**What needs to be done**.
Your response should reproduce every line of the entries that contains the word "price".

Data extracted from a collection:
▼

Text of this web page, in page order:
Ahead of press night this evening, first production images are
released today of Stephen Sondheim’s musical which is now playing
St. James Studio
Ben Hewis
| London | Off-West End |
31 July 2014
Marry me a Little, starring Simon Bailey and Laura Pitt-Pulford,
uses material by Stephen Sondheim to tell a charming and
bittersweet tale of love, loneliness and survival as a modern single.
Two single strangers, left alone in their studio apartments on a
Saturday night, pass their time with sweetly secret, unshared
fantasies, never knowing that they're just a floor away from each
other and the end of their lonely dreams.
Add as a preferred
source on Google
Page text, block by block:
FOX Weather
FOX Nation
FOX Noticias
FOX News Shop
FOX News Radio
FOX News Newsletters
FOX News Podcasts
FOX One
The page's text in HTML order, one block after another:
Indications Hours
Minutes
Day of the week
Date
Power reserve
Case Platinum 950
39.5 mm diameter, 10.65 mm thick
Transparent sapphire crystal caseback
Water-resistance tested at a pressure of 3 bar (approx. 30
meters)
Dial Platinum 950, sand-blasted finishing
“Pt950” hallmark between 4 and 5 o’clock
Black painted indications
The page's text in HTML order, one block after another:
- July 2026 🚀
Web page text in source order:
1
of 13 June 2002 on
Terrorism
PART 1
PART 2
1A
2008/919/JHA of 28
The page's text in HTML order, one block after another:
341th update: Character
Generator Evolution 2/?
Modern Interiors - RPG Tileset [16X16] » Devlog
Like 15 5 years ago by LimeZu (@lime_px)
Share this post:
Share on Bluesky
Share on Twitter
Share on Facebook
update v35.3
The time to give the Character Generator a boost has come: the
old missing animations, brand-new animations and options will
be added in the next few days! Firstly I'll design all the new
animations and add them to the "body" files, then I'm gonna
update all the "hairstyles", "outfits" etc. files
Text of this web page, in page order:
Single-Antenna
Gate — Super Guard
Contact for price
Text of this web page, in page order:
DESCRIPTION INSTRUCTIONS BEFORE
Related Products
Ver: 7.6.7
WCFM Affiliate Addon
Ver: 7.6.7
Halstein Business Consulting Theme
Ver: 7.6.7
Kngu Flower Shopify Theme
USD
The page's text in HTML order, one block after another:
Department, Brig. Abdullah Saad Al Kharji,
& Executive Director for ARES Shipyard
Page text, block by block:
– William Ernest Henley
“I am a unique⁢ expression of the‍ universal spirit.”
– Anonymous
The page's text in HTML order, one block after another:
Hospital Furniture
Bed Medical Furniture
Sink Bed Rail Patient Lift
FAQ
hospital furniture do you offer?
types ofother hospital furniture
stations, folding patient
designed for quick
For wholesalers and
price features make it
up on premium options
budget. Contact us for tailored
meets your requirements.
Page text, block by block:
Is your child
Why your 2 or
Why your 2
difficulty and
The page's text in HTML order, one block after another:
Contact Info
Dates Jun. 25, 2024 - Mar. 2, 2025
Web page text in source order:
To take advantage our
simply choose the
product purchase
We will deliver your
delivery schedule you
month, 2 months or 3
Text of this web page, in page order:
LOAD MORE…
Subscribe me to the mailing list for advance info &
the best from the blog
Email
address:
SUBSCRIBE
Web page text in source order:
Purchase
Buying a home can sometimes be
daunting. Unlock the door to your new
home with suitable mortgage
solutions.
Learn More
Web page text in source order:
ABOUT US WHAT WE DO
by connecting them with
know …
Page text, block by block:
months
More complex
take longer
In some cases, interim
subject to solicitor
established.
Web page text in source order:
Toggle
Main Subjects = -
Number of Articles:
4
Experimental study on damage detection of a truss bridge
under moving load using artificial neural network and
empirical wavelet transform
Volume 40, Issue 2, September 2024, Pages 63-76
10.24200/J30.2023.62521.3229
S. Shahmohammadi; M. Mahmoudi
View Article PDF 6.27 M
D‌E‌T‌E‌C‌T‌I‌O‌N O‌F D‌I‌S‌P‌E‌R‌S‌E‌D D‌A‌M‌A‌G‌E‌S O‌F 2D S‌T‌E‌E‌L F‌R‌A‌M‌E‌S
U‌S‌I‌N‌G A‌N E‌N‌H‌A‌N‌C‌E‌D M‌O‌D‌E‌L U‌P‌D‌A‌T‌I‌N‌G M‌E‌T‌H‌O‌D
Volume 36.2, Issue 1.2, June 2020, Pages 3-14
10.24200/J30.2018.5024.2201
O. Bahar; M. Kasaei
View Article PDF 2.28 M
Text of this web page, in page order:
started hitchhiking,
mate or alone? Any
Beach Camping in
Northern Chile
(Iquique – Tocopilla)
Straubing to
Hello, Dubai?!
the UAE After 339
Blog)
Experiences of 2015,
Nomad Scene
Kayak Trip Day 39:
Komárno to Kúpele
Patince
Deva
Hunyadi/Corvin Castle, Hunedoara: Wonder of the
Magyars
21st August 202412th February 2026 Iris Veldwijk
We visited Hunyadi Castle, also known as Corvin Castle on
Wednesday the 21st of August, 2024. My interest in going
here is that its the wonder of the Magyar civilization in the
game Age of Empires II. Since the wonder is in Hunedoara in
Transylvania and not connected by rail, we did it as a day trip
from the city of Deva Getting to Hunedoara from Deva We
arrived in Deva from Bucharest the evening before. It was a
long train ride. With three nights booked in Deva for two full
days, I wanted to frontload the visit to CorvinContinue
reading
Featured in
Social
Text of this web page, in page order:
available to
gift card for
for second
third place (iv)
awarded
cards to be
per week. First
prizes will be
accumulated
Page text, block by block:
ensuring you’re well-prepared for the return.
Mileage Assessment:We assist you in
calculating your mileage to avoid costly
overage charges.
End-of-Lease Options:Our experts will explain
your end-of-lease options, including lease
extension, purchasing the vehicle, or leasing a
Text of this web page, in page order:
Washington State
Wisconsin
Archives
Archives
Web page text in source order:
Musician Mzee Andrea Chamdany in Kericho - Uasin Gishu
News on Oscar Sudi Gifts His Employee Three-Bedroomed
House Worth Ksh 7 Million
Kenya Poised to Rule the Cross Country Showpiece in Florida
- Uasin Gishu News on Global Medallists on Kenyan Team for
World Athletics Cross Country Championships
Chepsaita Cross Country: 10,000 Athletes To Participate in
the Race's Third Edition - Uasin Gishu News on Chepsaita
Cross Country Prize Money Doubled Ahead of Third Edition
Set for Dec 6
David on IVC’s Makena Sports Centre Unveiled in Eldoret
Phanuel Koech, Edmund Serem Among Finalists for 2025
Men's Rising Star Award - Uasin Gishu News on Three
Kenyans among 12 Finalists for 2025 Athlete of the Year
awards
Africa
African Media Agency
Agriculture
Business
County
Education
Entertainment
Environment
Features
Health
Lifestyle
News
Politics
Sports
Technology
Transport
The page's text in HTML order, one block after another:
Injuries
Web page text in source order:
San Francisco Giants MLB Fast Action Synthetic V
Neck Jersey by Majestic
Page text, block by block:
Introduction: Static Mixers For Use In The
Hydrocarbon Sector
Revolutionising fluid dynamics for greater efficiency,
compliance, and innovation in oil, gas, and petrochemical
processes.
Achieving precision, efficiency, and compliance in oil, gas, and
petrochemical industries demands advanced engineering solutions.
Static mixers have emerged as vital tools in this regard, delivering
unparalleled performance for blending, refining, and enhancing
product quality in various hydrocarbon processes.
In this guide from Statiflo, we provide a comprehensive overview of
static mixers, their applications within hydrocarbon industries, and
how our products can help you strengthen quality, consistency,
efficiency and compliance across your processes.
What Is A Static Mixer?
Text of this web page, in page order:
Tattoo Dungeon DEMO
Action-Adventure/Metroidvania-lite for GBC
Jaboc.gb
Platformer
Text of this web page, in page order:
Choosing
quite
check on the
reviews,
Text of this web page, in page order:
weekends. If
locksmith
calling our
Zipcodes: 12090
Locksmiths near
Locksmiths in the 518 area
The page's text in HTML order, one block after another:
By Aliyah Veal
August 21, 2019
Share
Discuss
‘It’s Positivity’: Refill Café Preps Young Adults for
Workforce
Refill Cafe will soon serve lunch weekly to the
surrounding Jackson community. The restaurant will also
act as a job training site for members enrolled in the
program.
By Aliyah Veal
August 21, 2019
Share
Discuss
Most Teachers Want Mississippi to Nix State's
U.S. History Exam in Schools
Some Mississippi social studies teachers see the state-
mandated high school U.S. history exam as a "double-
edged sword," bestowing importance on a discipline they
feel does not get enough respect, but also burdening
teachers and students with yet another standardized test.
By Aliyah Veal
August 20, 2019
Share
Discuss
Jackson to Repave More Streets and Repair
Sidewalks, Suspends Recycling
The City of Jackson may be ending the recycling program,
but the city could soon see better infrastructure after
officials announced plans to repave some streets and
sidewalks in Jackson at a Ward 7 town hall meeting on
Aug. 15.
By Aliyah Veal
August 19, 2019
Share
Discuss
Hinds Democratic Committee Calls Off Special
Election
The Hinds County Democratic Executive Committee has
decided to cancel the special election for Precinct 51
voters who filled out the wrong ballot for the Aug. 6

▲

**Exercise response**.
Contact for price
price features make it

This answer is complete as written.